**TASK PROMPT:** Below you will find a set of lines. Repeat them all exactly.

**RECORDS SUPPLIED:**
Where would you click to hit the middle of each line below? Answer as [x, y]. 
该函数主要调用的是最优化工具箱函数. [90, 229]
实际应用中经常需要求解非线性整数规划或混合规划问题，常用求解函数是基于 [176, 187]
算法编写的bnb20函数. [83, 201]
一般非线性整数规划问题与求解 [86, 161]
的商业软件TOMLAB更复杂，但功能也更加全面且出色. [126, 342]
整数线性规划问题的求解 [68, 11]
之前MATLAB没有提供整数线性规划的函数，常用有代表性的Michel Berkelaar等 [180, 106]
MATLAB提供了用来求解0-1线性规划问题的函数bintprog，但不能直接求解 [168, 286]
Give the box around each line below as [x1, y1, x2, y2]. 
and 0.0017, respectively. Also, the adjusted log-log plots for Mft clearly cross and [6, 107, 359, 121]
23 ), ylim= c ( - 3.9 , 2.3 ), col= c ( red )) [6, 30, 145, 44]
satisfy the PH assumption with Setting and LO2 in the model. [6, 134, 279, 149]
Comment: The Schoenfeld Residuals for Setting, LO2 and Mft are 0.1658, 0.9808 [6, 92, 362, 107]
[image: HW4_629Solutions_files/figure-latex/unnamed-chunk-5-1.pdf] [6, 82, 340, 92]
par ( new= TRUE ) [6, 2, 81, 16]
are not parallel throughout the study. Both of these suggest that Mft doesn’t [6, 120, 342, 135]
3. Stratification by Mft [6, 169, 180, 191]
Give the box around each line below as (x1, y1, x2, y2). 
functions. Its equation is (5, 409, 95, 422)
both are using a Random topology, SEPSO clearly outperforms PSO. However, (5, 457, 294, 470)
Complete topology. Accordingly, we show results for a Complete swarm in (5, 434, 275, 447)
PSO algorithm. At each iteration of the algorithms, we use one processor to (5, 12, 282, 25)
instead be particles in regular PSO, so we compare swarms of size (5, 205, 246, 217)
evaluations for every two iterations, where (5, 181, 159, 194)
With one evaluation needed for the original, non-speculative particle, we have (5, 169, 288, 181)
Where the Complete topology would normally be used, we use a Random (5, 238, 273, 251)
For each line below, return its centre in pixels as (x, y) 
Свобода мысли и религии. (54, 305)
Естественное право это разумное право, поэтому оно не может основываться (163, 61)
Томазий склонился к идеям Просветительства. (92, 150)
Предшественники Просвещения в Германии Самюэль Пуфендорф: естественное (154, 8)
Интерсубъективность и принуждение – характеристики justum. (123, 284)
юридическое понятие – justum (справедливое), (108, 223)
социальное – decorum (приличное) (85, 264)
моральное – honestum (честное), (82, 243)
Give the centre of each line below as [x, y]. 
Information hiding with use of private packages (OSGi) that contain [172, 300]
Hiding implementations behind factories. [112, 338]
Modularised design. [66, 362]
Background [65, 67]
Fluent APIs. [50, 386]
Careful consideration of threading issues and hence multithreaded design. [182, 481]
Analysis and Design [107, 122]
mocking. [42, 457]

**COMPLETED EXERCISE:**
Where would you click to hit the middle of each line below? Answer as [x, y]. 
该函数主要调用的是最优化工具箱函数. [90, 229]
实际应用中经常需要求解非线性整数规划或混合规划问题，常用求解函数是基于 [176, 187]
算法编写的bnb20函数. [83, 201]
一般非线性整数规划问题与求解 [86, 161]
的商业软件TOMLAB更复杂，但功能也更加全面且出色. [126, 342]
整数线性规划问题的求解 [68, 11]
之前MATLAB没有提供整数线性规划的函数，常用有代表性的Michel Berkelaar等 [180, 106]
MATLAB提供了用来求解0-1线性规划问题的函数bintprog，但不能直接求解 [168, 286]
Give the box around each line below as [x1, y1, x2, y2]. 
and 0.0017, respectively. Also, the adjusted log-log plots for Mft clearly cross and [6, 107, 359, 121]
23 ), ylim= c ( - 3.9 , 2.3 ), col= c ( red )) [6, 30, 145, 44]
satisfy the PH assumption with Setting and LO2 in the model. [6, 134, 279, 149]
Comment: The Schoenfeld Residuals for Setting, LO2 and Mft are 0.1658, 0.9808 [6, 92, 362, 107]
[image: HW4_629Solutions_files/figure-latex/unnamed-chunk-5-1.pdf] [6, 82, 340, 92]
par ( new= TRUE ) [6, 2, 81, 16]
are not parallel throughout the study. Both of these suggest that Mft doesn’t [6, 120, 342, 135]
3. Stratification by Mft [6, 169, 180, 191]
Give the box around each line below as (x1, y1, x2, y2). 
functions. Its equation is (5, 409, 95, 422)
both are using a Random topology, SEPSO clearly outperforms PSO. However, (5, 457, 294, 470)
Complete topology. Accordingly, we show results for a Complete swarm in (5, 434, 275, 447)
PSO algorithm. At each iteration of the algorithms, we use one processor to (5, 12, 282, 25)
instead be particles in regular PSO, so we compare swarms of size (5, 205, 246, 217)
evaluations for every two iterations, where (5, 181, 159, 194)
With one evaluation needed for the original, non-speculative particle, we have (5, 169, 288, 181)
Where the Complete topology would normally be used, we use a Random (5, 238, 273, 251)
For each line below, return its centre in pixels as (x, y) 
Свобода мысли и религии. (54, 305)
Естественное право это разумное право, поэтому оно не может основываться (163, 61)
Томазий склонился к идеям Просветительства. (92, 150)
Предшественники Просвещения в Германии Самюэль Пуфендорф: естественное (154, 8)
Интерсубъективность и принуждение – характеристики justum. (123, 284)
юридическое понятие – justum (справедливое), (108, 223)
социальное – decorum (приличное) (85, 264)
моральное – honestum (честное), (82, 243)
Give the centre of each line below as [x, y]. 
Information hiding with use of private packages (OSGi) that contain [172, 300]
Hiding implementations behind factories. [112, 338]
Modularised design. [66, 362]
Background [65, 67]
Fluent APIs. [50, 386]
Careful consideration of threading issues and hence multithreaded design. [182, 481]
Analysis and Design [107, 122]
mocking. [42, 457]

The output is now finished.